Data extracted from a collection ::
========

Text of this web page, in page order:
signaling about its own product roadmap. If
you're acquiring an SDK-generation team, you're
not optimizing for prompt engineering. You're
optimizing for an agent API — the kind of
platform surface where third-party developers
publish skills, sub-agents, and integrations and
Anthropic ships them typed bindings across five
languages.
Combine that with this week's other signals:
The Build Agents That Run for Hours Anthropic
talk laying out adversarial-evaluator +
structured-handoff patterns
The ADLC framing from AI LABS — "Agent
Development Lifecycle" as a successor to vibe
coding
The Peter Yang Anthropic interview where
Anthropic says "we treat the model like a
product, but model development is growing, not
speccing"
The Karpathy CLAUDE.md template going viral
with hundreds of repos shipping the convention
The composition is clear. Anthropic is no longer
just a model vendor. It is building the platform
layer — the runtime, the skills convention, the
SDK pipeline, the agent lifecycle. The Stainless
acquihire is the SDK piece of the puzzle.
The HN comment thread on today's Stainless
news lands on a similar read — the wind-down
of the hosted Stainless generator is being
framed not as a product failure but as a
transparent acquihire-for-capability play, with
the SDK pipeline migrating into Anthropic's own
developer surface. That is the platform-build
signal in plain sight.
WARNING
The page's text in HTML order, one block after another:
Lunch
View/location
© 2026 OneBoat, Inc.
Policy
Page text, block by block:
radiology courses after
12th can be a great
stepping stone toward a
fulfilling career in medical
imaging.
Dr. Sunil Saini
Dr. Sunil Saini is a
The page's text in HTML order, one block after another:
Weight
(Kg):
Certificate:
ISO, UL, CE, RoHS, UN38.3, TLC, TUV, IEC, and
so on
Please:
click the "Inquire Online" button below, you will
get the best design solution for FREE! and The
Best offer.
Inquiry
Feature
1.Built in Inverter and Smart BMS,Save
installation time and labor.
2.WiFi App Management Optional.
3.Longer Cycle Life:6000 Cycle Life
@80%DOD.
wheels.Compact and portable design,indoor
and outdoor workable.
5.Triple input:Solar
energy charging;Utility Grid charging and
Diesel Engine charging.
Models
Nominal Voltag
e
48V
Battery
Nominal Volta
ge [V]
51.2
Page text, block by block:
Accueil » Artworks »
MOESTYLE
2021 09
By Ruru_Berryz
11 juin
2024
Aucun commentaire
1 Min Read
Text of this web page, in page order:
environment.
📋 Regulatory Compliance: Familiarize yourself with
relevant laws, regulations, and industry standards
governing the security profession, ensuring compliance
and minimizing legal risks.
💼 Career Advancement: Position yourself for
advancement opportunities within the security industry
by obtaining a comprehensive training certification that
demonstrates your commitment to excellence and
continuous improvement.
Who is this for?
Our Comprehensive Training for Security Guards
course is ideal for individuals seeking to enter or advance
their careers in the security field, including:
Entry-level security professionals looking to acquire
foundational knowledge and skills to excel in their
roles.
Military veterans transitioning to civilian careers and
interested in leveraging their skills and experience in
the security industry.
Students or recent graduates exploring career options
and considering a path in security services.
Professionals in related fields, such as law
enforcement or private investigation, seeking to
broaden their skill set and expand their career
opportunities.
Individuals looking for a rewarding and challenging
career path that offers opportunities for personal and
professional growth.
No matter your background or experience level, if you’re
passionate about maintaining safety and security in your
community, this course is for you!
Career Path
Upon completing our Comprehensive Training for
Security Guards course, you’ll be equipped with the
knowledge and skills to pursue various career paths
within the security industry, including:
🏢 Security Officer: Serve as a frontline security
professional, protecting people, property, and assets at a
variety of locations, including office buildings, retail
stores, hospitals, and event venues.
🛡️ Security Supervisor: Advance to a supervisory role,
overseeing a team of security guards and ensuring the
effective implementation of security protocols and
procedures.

========

Task requirements :: Copy all of the data above, character for character.

Response to this task ::
Text of this web page, in page order:
signaling about its own product roadmap. If
you're acquiring an SDK-generation team, you're
not optimizing for prompt engineering. You're
optimizing for an agent API — the kind of
platform surface where third-party developers
publish skills, sub-agents, and integrations and
Anthropic ships them typed bindings across five
languages.
Combine that with this week's other signals:
The Build Agents That Run for Hours Anthropic
talk laying out adversarial-evaluator +
structured-handoff patterns
The ADLC framing from AI LABS — "Agent
Development Lifecycle" as a successor to vibe
coding
The Peter Yang Anthropic interview where
Anthropic says "we treat the model like a
product, but model development is growing, not
speccing"
The Karpathy CLAUDE.md template going viral
with hundreds of repos shipping the convention
The composition is clear. Anthropic is no longer
just a model vendor. It is building the platform
layer — the runtime, the skills convention, the
SDK pipeline, the agent lifecycle. The Stainless
acquihire is the SDK piece of the puzzle.
The HN comment thread on today's Stainless
news lands on a similar read — the wind-down
of the hosted Stainless generator is being
framed not as a product failure but as a
transparent acquihire-for-capability play, with
the SDK pipeline migrating into Anthropic's own
developer surface. That is the platform-build
signal in plain sight.
WARNING
The page's text in HTML order, one block after another:
Lunch
View/location
© 2026 OneBoat, Inc.
Policy
Page text, block by block:
radiology courses after
12th can be a great
stepping stone toward a
fulfilling career in medical
imaging.
Dr. Sunil Saini
Dr. Sunil Saini is a
The page's text in HTML order, one block after another:
Weight
(Kg):
Certificate:
ISO, UL, CE, RoHS, UN38.3, TLC, TUV, IEC, and
so on
Please:
click the "Inquire Online" button below, you will
get the best design solution for FREE! and The
Best offer.
Inquiry
Feature
1.Built in Inverter and Smart BMS,Save
installation time and labor.
2.WiFi App Management Optional.
3.Longer Cycle Life:6000 Cycle Life
@80%DOD.
wheels.Compact and portable design,indoor
and outdoor workable.
5.Triple input:Solar
energy charging;Utility Grid charging and
Diesel Engine charging.
Models
Nominal Voltag
e
48V
Battery
Nominal Volta
ge [V]
51.2
Page text, block by block:
Accueil » Artworks »
MOESTYLE
2021 09
By Ruru_Berryz
11 juin
2024
Aucun commentaire
1 Min Read
Text of this web page, in page order:
environment.
📋 Regulatory Compliance: Familiarize yourself with
relevant laws, regulations, and industry standards
governing the security profession, ensuring compliance
and minimizing legal risks.
💼 Career Advancement: Position yourself for
advancement opportunities within the security industry
by obtaining a comprehensive training certification that
demonstrates your commitment to excellence and
continuous improvement.
Who is this for?
Our Comprehensive Training for Security Guards
course is ideal for individuals seeking to enter or advance
their careers in the security field, including:
Entry-level security professionals looking to acquire
foundational knowledge and skills to excel in their
roles.
Military veterans transitioning to civilian careers and
interested in leveraging their skills and experience in
the security industry.
Students or recent graduates exploring career options
and considering a path in security services.
Professionals in related fields, such as law
enforcement or private investigation, seeking to
broaden their skill set and expand their career
opportunities.
Individuals looking for a rewarding and challenging
career path that offers opportunities for personal and
professional growth.
No matter your background or experience level, if you’re
passionate about maintaining safety and security in your
community, this course is for you!
Career Path
Upon completing our Comprehensive Training for
Security Guards course, you’ll be equipped with the
knowledge and skills to pursue various career paths
within the security industry, including:
🏢 Security Officer: Serve as a frontline security
professional, protecting people, property, and assets at a
variety of locations, including office buildings, retail
stores, hospitals, and event venues.
🛡️ Security Supervisor: Advance to a supervisory role,
overseeing a team of security guards and ensuring the
effective implementation of security protocols and
procedures.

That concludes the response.